## Task statement
Show all lines from the data that include the word "will".

Given records START

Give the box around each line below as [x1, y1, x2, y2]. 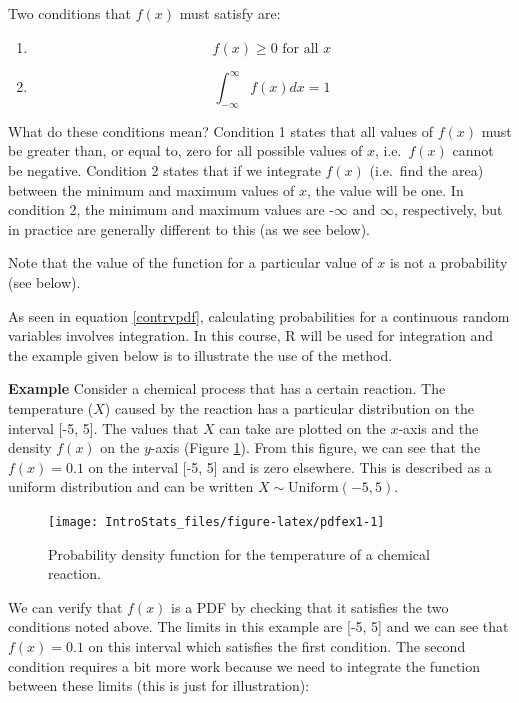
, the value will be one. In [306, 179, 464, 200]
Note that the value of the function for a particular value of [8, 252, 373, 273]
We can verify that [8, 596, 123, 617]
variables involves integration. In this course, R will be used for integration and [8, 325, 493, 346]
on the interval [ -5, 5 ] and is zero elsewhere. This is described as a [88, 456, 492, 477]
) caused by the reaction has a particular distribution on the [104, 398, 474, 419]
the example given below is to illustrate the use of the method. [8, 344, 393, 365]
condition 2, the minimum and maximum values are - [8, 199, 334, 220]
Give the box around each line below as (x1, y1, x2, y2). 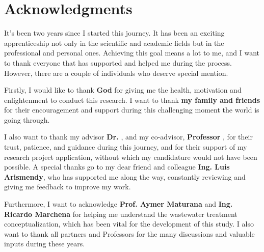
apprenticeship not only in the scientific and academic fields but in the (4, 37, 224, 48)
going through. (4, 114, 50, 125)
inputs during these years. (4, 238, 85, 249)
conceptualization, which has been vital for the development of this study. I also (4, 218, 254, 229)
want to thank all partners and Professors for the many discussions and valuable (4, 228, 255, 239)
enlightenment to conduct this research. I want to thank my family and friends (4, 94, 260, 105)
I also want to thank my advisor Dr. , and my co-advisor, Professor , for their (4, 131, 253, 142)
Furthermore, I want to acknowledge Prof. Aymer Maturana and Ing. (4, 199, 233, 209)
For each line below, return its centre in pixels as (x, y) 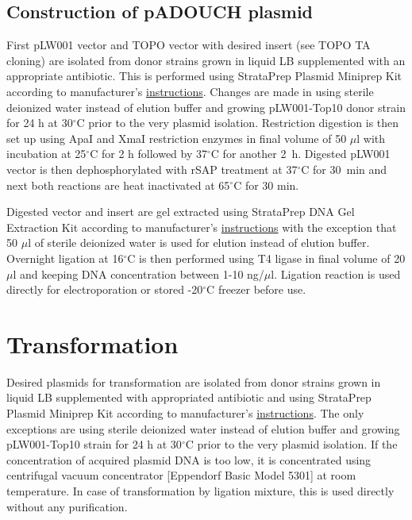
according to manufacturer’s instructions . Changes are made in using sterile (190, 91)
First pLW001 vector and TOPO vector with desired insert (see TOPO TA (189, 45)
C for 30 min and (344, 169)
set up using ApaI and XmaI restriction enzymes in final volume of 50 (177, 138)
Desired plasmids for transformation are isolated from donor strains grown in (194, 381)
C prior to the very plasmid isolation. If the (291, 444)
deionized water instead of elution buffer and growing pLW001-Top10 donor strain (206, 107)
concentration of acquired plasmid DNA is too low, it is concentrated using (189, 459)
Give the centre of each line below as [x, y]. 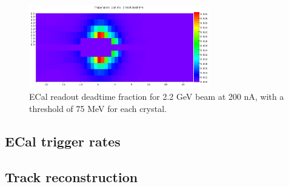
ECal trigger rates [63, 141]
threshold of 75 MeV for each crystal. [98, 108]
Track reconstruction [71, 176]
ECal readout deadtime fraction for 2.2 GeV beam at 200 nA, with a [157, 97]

Given records END

## Response to this task
, the value will be one. In [306, 179, 464, 200]
variables involves integration. In this course, R will be used for integration and [8, 325, 493, 346]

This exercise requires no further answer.